_INSTRUCTIONS TO FOLLOW_
Go through the data below and return each line where the string "dass" occurs.

====================

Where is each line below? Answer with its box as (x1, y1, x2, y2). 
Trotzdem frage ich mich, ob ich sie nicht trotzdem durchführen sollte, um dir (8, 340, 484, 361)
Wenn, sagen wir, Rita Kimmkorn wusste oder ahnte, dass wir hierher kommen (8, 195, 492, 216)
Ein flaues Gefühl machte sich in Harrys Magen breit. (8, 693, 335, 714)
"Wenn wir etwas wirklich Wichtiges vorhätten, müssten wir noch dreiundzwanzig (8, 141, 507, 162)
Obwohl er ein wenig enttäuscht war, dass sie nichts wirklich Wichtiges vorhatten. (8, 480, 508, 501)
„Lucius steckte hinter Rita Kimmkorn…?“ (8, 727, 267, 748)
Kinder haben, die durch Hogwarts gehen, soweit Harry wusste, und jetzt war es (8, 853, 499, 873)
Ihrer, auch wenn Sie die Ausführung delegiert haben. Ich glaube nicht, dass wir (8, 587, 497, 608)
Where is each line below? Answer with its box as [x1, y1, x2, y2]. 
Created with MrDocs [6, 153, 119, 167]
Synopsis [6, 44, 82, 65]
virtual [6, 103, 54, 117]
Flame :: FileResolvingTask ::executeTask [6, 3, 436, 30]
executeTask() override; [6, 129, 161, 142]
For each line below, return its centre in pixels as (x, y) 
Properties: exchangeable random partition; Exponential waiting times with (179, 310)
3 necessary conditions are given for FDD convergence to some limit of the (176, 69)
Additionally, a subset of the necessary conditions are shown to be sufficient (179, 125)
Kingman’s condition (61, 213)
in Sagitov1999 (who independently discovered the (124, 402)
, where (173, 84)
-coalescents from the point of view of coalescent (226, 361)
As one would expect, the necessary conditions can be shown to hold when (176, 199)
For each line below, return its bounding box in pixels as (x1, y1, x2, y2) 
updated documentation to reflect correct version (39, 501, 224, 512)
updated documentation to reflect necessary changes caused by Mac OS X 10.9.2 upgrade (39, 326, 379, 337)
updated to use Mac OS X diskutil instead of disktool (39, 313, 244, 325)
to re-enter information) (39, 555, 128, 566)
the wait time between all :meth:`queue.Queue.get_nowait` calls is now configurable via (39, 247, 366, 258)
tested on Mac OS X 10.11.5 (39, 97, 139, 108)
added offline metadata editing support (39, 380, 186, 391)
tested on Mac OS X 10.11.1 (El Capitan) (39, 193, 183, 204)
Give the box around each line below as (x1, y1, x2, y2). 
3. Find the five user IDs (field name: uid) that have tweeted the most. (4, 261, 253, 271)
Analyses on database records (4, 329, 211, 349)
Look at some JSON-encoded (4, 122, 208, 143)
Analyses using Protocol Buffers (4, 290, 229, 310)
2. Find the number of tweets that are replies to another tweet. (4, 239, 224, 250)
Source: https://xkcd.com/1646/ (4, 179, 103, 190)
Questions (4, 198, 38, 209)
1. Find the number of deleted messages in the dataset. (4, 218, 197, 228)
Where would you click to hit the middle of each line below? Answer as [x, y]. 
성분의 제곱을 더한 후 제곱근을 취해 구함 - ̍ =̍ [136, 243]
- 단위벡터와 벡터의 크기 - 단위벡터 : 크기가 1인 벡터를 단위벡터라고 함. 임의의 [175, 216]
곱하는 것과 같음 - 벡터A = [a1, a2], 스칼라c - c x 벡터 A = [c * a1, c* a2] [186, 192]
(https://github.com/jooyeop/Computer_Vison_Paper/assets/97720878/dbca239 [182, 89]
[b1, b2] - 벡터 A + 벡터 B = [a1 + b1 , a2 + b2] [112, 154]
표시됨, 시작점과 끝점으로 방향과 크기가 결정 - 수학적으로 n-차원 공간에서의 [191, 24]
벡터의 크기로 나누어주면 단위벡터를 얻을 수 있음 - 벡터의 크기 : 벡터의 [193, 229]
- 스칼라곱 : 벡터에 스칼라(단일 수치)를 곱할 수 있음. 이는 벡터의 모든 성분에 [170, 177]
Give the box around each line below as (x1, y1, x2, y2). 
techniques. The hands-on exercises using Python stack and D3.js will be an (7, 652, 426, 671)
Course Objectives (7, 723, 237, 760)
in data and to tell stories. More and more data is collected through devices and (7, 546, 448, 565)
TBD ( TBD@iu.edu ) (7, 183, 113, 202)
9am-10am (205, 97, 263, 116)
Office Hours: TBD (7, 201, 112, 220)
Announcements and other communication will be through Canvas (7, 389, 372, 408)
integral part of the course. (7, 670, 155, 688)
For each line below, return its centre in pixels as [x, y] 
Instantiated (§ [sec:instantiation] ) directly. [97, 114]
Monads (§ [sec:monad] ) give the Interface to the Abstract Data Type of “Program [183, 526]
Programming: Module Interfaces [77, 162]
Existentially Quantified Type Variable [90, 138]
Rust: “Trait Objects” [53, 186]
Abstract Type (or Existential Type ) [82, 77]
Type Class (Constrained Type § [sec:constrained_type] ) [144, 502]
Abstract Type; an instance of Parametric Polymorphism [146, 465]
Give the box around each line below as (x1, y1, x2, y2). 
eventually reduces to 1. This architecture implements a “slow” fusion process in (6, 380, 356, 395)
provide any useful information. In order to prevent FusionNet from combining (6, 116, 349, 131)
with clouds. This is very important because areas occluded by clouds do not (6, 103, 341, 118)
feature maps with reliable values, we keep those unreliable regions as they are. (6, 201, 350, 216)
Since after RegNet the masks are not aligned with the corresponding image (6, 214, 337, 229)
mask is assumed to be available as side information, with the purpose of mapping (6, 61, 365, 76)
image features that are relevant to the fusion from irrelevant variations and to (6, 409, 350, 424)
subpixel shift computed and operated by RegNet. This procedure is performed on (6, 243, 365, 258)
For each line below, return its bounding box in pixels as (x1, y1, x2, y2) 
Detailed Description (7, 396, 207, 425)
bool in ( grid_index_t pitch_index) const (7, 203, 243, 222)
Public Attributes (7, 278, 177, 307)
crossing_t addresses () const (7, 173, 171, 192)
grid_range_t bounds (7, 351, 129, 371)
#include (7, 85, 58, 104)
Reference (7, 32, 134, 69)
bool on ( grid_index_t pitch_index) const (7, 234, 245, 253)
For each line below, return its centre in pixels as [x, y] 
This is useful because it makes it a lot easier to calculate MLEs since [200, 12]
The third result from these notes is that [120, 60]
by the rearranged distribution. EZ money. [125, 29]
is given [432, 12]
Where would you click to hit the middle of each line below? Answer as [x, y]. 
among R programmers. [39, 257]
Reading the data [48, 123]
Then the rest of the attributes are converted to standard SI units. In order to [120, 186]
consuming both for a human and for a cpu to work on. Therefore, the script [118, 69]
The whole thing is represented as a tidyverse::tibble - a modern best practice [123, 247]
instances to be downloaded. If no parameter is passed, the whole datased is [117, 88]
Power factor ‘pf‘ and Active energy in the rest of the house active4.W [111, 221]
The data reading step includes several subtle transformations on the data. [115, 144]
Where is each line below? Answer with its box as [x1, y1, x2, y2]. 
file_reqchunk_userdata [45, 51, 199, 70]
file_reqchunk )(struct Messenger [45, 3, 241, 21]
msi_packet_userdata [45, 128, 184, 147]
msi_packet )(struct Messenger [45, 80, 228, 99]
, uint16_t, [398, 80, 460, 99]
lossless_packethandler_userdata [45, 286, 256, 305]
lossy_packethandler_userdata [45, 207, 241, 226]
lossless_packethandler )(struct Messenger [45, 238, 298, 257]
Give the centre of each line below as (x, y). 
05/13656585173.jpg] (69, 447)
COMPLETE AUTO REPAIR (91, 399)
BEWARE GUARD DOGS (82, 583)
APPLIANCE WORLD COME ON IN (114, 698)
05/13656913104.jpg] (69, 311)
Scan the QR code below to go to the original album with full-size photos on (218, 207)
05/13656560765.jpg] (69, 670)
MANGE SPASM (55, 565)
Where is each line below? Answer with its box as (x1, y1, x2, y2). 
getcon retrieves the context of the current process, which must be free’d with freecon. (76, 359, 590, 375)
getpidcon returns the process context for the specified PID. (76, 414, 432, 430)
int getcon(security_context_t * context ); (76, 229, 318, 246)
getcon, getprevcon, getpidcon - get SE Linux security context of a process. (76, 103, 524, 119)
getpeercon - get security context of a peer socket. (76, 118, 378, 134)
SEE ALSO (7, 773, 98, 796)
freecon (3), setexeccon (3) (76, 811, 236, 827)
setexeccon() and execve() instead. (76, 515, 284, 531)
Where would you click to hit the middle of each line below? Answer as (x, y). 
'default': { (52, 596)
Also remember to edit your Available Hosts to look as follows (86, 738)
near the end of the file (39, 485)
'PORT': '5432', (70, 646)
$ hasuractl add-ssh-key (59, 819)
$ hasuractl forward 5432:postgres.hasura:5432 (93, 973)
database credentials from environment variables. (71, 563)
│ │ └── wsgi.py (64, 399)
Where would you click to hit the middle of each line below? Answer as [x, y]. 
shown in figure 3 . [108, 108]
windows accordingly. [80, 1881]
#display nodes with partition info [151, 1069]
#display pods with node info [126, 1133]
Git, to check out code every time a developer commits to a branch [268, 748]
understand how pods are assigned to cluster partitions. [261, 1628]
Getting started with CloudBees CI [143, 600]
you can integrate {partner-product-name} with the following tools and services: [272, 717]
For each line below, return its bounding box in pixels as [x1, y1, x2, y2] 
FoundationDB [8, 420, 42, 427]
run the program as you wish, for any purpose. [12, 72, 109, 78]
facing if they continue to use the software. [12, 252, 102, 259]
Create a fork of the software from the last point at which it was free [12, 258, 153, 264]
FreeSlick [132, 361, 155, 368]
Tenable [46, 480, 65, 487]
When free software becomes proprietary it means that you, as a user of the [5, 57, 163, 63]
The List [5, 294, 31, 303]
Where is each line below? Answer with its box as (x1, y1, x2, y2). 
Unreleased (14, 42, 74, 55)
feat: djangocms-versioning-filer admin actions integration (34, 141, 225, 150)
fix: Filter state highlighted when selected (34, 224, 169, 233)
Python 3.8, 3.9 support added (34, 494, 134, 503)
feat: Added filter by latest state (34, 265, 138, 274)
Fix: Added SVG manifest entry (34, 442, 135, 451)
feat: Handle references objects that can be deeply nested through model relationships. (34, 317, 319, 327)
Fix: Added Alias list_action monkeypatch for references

====================

_ANSWER SECTION_
Wenn, sagen wir, Rita Kimmkorn wusste oder ahnte, dass wir hierher kommen (8, 195, 492, 216)
Obwohl er ein wenig enttäuscht war, dass sie nichts wirklich Wichtiges vorhatten. (8, 480, 508, 501)
Ihrer, auch wenn Sie die Ausführung delegiert haben. Ich glaube nicht, dass wir (8, 587, 497, 608)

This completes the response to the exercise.